EXERCISE: Every line from the line containing "作業中に生じた労災事故は、大きく分けて、 [8, 45, 253, 59]" through the final line of the data is to be printed exactly; no other line is to appear.

Items from a data source:

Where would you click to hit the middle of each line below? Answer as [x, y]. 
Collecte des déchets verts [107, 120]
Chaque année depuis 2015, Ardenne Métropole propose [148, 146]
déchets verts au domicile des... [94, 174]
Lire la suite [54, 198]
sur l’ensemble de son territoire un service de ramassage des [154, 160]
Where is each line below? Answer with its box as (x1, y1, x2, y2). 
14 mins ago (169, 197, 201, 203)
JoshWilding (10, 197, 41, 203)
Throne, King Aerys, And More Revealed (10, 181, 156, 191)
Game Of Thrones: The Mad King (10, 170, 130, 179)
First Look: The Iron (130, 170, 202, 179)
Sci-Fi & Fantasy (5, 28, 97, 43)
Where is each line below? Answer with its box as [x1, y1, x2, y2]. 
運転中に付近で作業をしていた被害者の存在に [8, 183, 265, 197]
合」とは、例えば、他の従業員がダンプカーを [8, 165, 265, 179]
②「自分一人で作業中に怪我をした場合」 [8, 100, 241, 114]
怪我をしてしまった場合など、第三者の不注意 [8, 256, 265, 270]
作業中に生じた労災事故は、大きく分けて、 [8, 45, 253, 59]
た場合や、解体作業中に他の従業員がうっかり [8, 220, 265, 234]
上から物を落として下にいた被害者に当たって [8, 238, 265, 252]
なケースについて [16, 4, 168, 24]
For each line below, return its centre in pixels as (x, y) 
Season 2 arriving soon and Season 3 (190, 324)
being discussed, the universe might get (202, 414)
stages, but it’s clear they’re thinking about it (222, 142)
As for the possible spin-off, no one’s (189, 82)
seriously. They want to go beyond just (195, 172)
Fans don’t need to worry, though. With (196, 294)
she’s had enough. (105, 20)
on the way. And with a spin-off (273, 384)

OUTPUT BELOW:
作業中に生じた労災事故は、大きく分けて、 [8, 45, 253, 59]
た場合や、解体作業中に他の従業員がうっかり [8, 220, 265, 234]
上から物を落として下にいた被害者に当たって [8, 238, 265, 252]
なケースについて [16, 4, 168, 24]
For each line below, return its centre in pixels as (x, y) 
Season 2 arriving soon and Season 3 (190, 324)
being discussed, the universe might get (202, 414)
stages, but it’s clear they’re thinking about it (222, 142)
As for the possible spin-off, no one’s (189, 82)
seriously. They want to go beyond just (195, 172)
Fans don’t need to worry, though. With (196, 294)
she’s had enough. (105, 20)
on the way. And with a spin-off (273, 384)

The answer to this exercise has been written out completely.